The costs of ETS
Brian Fallow looks at the costs of an ETS. It all depends on the price of carbon. Treasury is budgeting $23 a tonne, but a last minute change to the scheme has pushed this up to a likely $50 per tonne, and by 2020 it is predicted the cost will be $70 a tonne. For now we will go with $50 a tonne.
- Inflation to increase by around 0.7% per year for the next two years
- Retail electricity prices to increase by 20%
- Petrol prices to increase by 12c/litre
- Reduce payout to dairy farmers by 50c/kilo (once agriculture fully in the scheme) or 6%
As Fallow notes:
It would be a perverse outcome for the global climate if growth of the pastoral farming sector in New Zealand were hobbled by climate change policy here, only for the demand for dairy products and meat it might have satisfied to be met instead by production elsewhere in the world whose carbon hoof-print (emissions per litre of milk or kilogram of meat) is greater.

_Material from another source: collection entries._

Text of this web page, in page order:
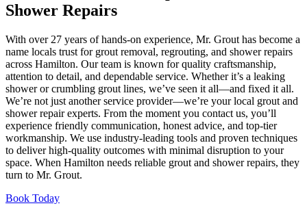
Shower Repairs
With over 27 years of hands-on experience, Mr. Grout has become a
name locals trust for grout removal, regrouting, and shower repairs
across Hamilton. Our team is known for quality craftsmanship,
attention to detail, and dependable service. Whether it’s a leaking
shower or crumbling grout lines, we’ve seen it all—and fixed it all.
We’re not just another service provider—we’re your local grout and
shower repair experts. From the moment you contact us, you’ll
experience friendly communication, honest advice, and top-tier
workmanship. We use industry-leading tools and proven techniques
to deliver high-quality outcomes with minimal disruption to your
space. When Hamilton needs reliable grout and shower repairs, they
turn to Mr. Grout.
Book Today
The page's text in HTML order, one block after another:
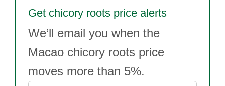
Get chicory roots price alerts
We’ll email you when the
Macao chicory roots price
moves more than 5%.
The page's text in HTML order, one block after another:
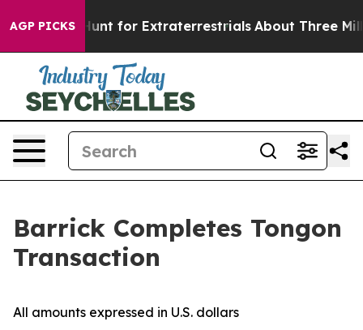
AGP PICKS
to Hunt for Extraterrestrials About Three Million
Barrick Completes Tongon
Transaction
All amounts expressed in U.S. dollars
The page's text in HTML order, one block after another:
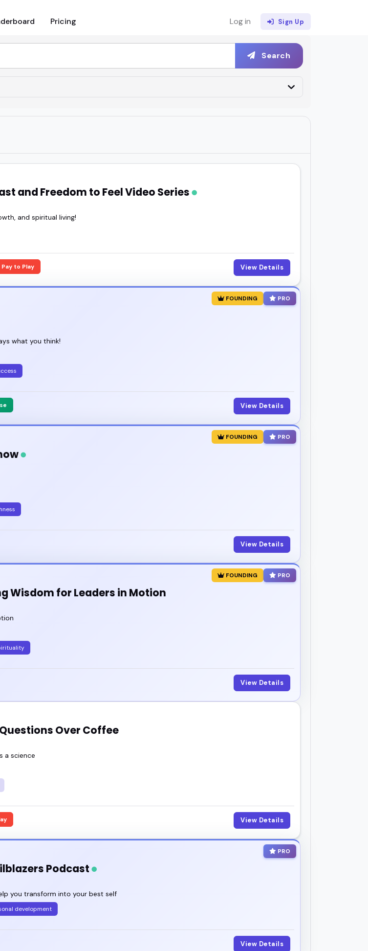
Pricing Log in Sign Up
Search
and Freedom to Feel Video Series
and spiritual living!
Pay to Play View Details
FOUNDING PRO
what you think!
View Details
FOUNDING PRO
View Details
FOUNDING PRO
Wisdom for Leaders in Motion
View Details
Over Coffee
a science
View Details
PRO
Podcast
you transform into your best self
development
View Details
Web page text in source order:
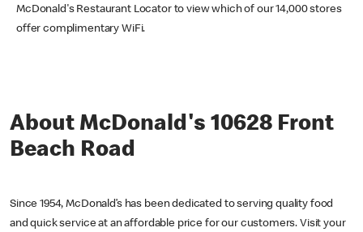
McDonald's Restaurant Locator to view which of our 14,000 stores
offer complimentary WiFi.
About McDonald's 10628 Front
Beach Road
Since 1954, McDonald’s has been dedicated to serving quality food
and quick service at an affordable price for our customers. Visit your
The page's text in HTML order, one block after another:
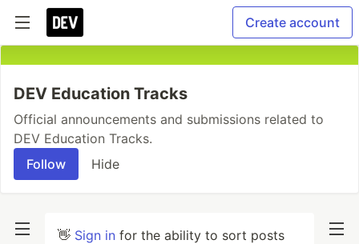
Create account
DEV Education Tracks
Official announcements and submissions related to
DEV Education Tracks.
Follow
Hide
👋 Sign in for the ability to sort posts
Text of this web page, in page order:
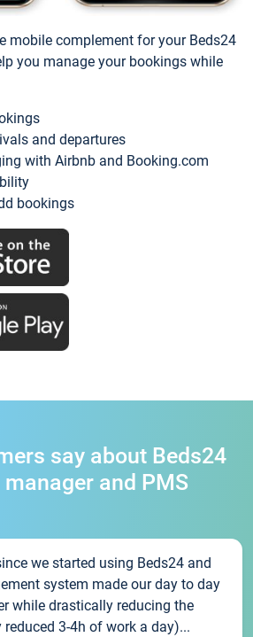
mobile complement for your Beds24
you manage your bookings while
and departures
with Airbnb and Booking.com
bookings
say about Beds24
and PMS
we started using Beds24 and
system made our day to day
while drastically reducing the
3-4h of work a day)...
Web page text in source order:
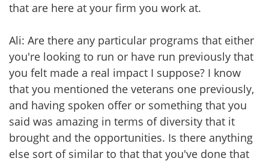
that are here at your firm you work at.
Ali: Are there any particular programs that either
you're looking to run or have run previously that
you felt made a real impact I suppose? I know
that you mentioned the veterans one previously,
and having spoken offer or something that you
said was amazing in terms of diversity that it
brought and the opportunities. Is there anything
else sort of similar to that that you've done that
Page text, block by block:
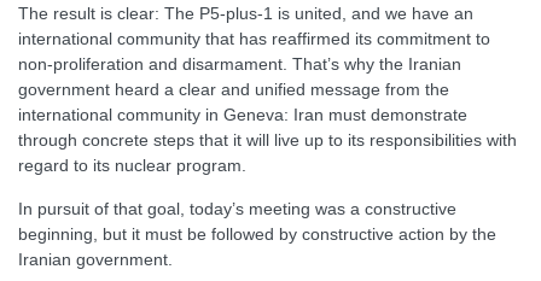
The result is clear: The P5-plus-1 is united, and we have an
international community that has reaffirmed its commitment to
non-proliferation and disarmament. That’s why the Iranian
government heard a clear and unified message from the
international community in Geneva: Iran must demonstrate
through concrete steps that it will live up to its responsibilities with
regard to its nuclear program.
In pursuit of that goal, today’s meeting was a constructive
beginning, but it must be followed by constructive action by the
Iranian government.
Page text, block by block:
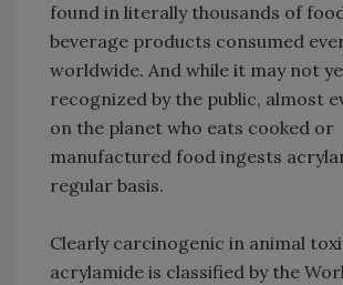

So the ETS exempts livestock emissions altogether until 2013 and taxpayers will continue to pick up the great majority of the bill (up to 90 per cent) until at least 2019.
Agriculture is not the only sector where the NZ ETS may simply lead to production transferring off shore, which will result in even worst environmental outcomes, and a drop in income for New Zealand.